ZS analysis shows that only ~60% of recent launches meet or exceed initial expectations. Among those that miss, analyst estimates are reduced by ~40% in Year 1 and ~60% by Year 2. For emerging pharma leadership teams, the implication is direct: Launch underperformance is far more often an execution and conversion problem than a demand problem.
How do emerging biopharma companies overestimate coverage conversion?
Most forecasts are built around patient eligibility. But coverage doesn’t necessarily equal utilization.
Prior authorization, step edits and utilization management are now standard across specialty categories. Payers increasingly expect comparative value data and real-world evidence alongside clinical efficacy. When evidence packages are incomplete or misaligned, access friction intensifies—and emerging biopharma companies often face this challenge while building reimbursement infrastructure and hub capabilities for the first time.
The result is that conversion from coverage to therapy initiation is slower than forecast assumptions imply. Companies that operationalize access early create greater launch stability during the first 12 months, when investor expectations are formed.
What leaders should do
Leaders should act early and deliberately across three areas:
- Build payer evidence strategies in Phase 3
- Develop hub infrastructure before launch
- Model access as a staged conversion process, not a binary coverage milestone
If they don’t?
Scripts are written but not filled. Early launch momentum weakens before infrastructure matures, forcing organizations into reactive remediation rather than strategic execution.

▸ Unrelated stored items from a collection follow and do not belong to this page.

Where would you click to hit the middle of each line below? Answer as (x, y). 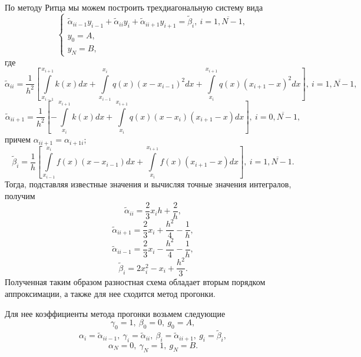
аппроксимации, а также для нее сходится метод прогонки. (110, 294)
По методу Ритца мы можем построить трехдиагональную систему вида (134, 7)
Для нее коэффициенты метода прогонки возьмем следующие (115, 313)
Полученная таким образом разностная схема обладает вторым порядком (135, 282)
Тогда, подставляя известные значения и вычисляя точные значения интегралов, (148, 184)
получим (20, 196)
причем (18, 139)
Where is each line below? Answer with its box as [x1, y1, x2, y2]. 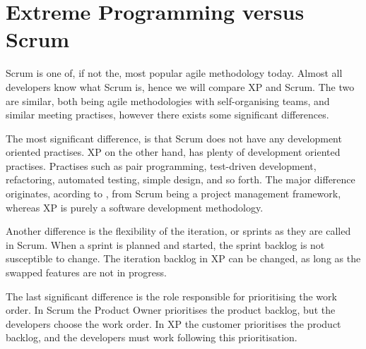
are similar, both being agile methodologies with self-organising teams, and [6, 93, 330, 108]
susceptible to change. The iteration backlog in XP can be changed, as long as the [6, 251, 361, 266]
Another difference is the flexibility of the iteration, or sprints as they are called [6, 224, 351, 238]
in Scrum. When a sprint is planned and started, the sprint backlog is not [6, 237, 325, 252]
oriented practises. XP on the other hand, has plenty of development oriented [6, 145, 341, 159]
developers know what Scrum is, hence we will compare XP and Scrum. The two [6, 79, 355, 94]
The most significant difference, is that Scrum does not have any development [6, 130, 342, 145]
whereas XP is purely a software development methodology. [6, 200, 264, 214]
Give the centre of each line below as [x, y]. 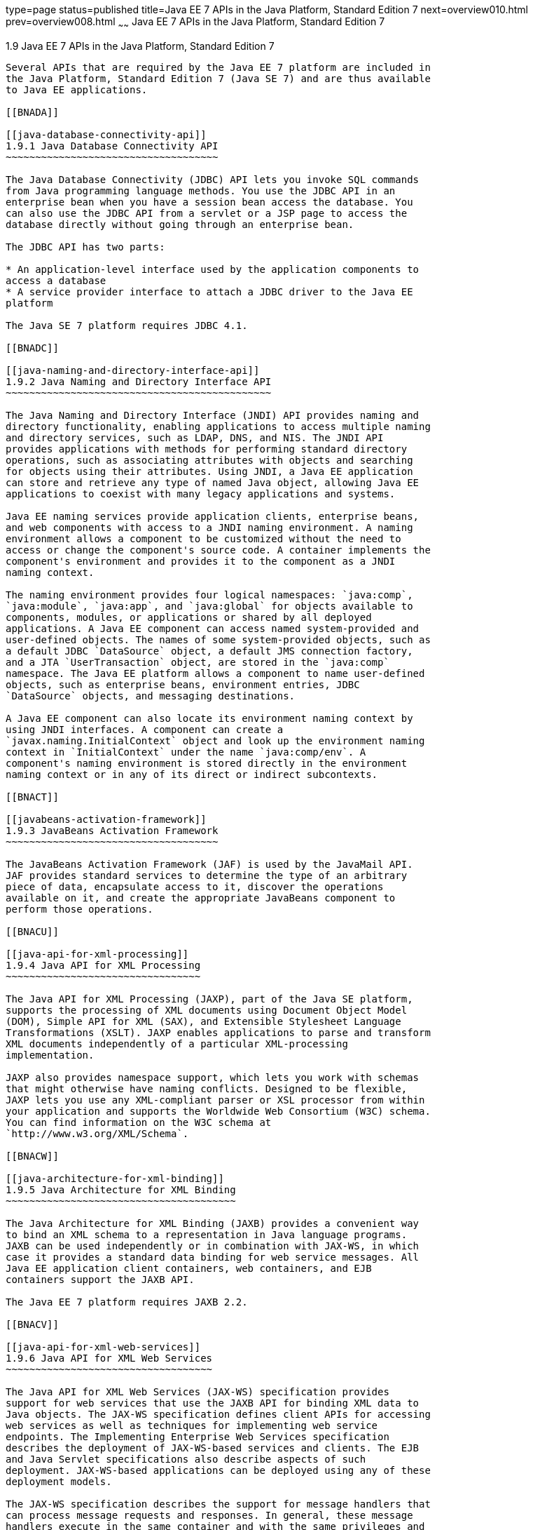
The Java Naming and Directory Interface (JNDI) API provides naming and [213, 415]
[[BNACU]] [32, 931]
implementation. [50, 1055]
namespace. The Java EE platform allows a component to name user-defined [215, 673]
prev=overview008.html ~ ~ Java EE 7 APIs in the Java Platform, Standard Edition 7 [195, 23]
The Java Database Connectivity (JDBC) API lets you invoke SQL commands [213, 179]
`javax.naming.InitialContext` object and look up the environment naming [215, 740]
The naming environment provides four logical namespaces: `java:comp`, [209, 595]

Why doesn’t physician interest translate into early prescribing?
Physician interest does not translate into early prescribing when clinical uncertainty, reimbursement complexity and reputational risk delay action.

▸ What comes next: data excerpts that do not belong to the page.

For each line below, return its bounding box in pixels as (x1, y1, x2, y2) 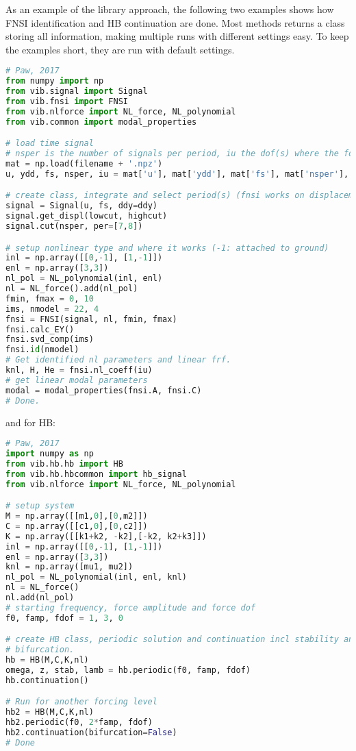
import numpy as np (5, 449, 94, 459)
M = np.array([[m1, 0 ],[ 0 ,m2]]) (5, 511, 148, 521)
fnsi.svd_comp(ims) (5, 334, 94, 345)
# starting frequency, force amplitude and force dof (5, 602, 256, 613)
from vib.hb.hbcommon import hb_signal (5, 469, 187, 479)
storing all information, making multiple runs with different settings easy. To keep (5, 29, 349, 43)
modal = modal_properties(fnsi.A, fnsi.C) (5, 385, 202, 395)
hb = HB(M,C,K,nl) (5, 655, 89, 665)
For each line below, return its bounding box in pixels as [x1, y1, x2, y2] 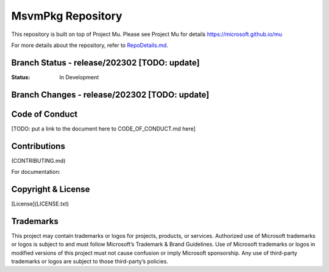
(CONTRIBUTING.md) [11, 157, 66, 164]
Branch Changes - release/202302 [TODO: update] [11, 89, 210, 100]
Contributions [11, 141, 65, 151]
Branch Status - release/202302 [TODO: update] [11, 57, 200, 68]
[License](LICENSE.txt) [11, 200, 69, 207]
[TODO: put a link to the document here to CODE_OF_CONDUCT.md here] [11, 125, 196, 132]
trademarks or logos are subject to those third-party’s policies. [11, 258, 169, 265]
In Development [59, 73, 99, 81]
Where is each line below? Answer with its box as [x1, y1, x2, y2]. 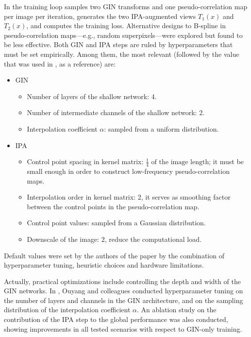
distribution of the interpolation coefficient [4, 304, 131, 315]
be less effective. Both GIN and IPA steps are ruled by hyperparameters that [4, 39, 233, 50]
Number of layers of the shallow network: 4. [27, 91, 157, 101]
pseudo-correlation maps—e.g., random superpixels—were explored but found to [4, 30, 243, 40]
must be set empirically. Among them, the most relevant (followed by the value [4, 49, 239, 59]
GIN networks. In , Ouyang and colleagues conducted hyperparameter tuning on [4, 286, 243, 296]
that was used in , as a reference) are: [4, 58, 116, 68]
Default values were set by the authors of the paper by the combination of [4, 250, 224, 260]
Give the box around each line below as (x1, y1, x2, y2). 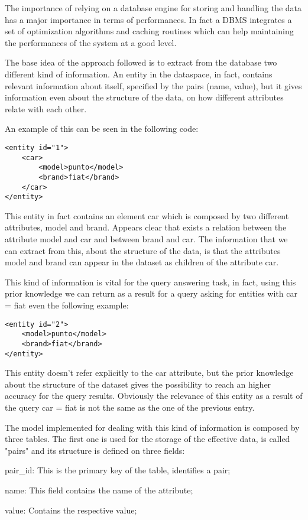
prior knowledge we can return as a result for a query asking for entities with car (5, 287, 297, 300)
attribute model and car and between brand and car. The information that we (5, 233, 288, 245)
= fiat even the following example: (5, 299, 129, 311)
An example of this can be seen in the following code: (5, 122, 199, 135)
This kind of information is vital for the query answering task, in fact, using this (5, 275, 296, 288)
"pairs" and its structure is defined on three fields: (5, 444, 185, 456)
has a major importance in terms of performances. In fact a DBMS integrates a (5, 13, 292, 25)
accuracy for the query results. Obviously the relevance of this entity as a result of (5, 389, 303, 402)
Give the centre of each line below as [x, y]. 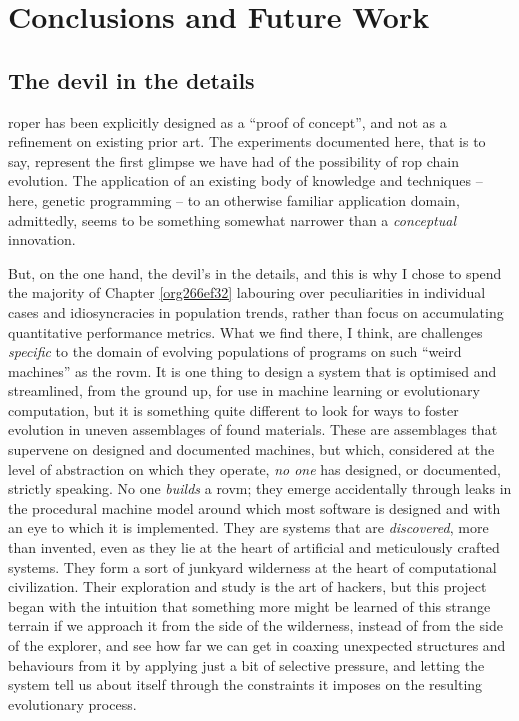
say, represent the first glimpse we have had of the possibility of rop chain [233, 160]
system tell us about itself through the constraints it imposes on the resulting [245, 684]
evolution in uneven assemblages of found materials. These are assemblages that [253, 429]
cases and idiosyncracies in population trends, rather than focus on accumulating [256, 311]
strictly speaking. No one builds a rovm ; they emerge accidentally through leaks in [260, 488]
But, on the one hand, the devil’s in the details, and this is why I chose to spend [255, 272]
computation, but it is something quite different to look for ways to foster [233, 409]
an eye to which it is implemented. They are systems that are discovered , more [248, 527]

Market research captures what physicians say they may do. Prescribing data reflects what they actually do.
Prescribing a new therapy introduces clinical uncertainty, reimbursement complexity and reputational risk. Many physicians wait, not because they reject the therapy but because the perceived cost of being early exceeds the perceived cost of delay. Forecasts model total prescriber opportunity; real adoption concentrates within a much smaller segment of high-conviction early adopters.
ZS analysis across 92 launches shows only 13% of brands meet or exceed expectations in each of their first three years. Those that do are differentiated not by reach, but by prescriber retention and repeat utilization among early adopters. The key variable is not how many physicians could prescribe; it is how quickly high-propensity prescribers convert into sustained users.
What leaders should do
Leaders should focus early effort on the physicians most likely to convert and stay active. They can do this by:
- Segmenting by adoption propensity, not prescribing volume
- Concentrating early engagement on high-conviction converters
- Investing in peer validation and real-world evidence to reduce prescribing uncertainty
If they don’t?
Commercial investment disperses across low-converting prescribers while early adoption stalls during the period when analyst and investor attention is highest.

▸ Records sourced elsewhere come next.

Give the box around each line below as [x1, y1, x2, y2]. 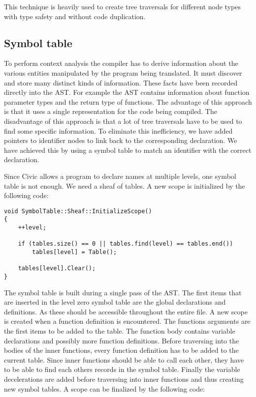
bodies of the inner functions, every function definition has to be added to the [4, 345, 239, 355]
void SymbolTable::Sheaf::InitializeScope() [4, 207, 152, 215]
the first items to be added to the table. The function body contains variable [4, 325, 235, 336]
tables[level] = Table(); [32, 248, 117, 255]
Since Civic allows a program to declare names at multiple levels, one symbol [4, 170, 236, 181]
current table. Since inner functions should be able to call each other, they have [4, 354, 244, 365]
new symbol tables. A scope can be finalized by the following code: [4, 383, 205, 394]
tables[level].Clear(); [18, 265, 96, 272]
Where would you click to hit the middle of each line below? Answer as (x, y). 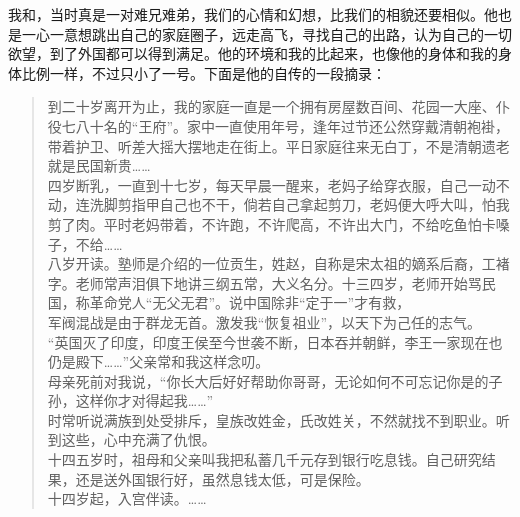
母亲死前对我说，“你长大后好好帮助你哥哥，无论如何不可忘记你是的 (268, 380)
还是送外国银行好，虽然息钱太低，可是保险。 (222, 478)
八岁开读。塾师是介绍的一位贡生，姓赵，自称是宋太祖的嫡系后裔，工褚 (278, 263)
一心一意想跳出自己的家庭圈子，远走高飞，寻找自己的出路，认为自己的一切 (266, 33)
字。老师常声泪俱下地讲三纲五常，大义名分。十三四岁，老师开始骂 (264, 282)
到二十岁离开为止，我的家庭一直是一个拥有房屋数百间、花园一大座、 (271, 106)
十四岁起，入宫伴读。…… (127, 498)
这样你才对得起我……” (144, 400)
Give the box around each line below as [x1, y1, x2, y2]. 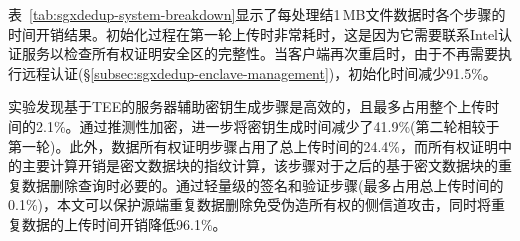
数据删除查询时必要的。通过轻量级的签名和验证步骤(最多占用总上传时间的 [21, 174, 504, 195]
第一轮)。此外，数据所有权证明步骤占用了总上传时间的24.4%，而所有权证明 [8, 135, 498, 156]
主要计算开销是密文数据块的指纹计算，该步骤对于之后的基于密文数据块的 [21, 155, 498, 176]
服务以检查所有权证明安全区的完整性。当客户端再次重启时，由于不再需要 [21, 43, 498, 64]
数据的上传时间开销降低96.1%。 [21, 213, 227, 234]
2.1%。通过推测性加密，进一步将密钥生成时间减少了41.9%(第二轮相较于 [35, 115, 500, 136]
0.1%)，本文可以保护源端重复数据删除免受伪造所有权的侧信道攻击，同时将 [8, 194, 491, 215]
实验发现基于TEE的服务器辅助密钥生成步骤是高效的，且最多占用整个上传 [8, 96, 486, 117]

The operational bottleneck most launch forecasts miss
Even when physicians prescribe and payers approve, therapy initiation is rarely immediate. Delays in hub services, specialty pharmacy coordination and patient navigation suppress therapy starts during the most commercially important phase of launch.
In rare and specialty disease, patients are also harder to identify and activate. Diagnosed patients often represent only a fraction of the addressable population, with inconsistent referral pathways and long diagnosis timelines. In specialty and rare disease, demand is not discovered passively; it is operationally activated.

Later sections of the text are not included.